刚进门,她就被他压在房门上低头亲了个结结实实。
她一度快要喘不过气,却只能瞪着眼睛气呼呼地看着他。
他低头望着她,呼吸有些重,哑声道:“是你说的新婚燕尔。”
接着又是一个深吻。
裴歌没多少抗拒的动作,只是某个瞬间她攥紧拳头在他后背上砸了一下,他就传来一声痛苦的闷哼。
她当场愣在原地,江雁声安静地抱了她一会儿,松开手:“去洗澡。”
他转身朝屋子里走,裴歌盯着他的背影看了两秒,随意抓起手边一个玩偶朝他扔过去,刚好砸中他的背部。
然后裴歌就见他原本挺直的腰背微微一弯,半条腿跪在地上。
她吓了一跳,忙冲过去,看着他:“你怎么了?”
江雁声盯着她,眼神晦暗,嗓音哑透了:“没事。

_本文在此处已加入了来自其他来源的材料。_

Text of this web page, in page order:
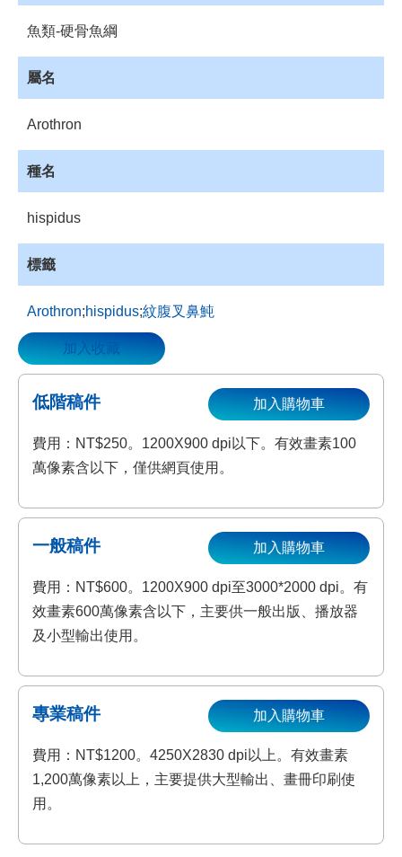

”
卧室里,裴歌扒了江雁声的衬衣,她绕到背后去,跟着就看到了他背上那触目惊心的痕迹。
整整大半个背都是一片青紫,上面还有两条很明显的痕迹,像被人用什么东西狠狠地打了一样。
裴歌抿着唇,眼神逐渐变深,她问他:“谁弄的?”
男人转身低头睨着她,他扯唇笑了下,道:“你不是一直想知道我是怎么搞定你爸的么?现在知道了。”
“你转过来。”裴歌皱眉看着,有些地方都破皮了,她咬牙,叹气:“我爸怎么下手这么狠?不是生着病么。”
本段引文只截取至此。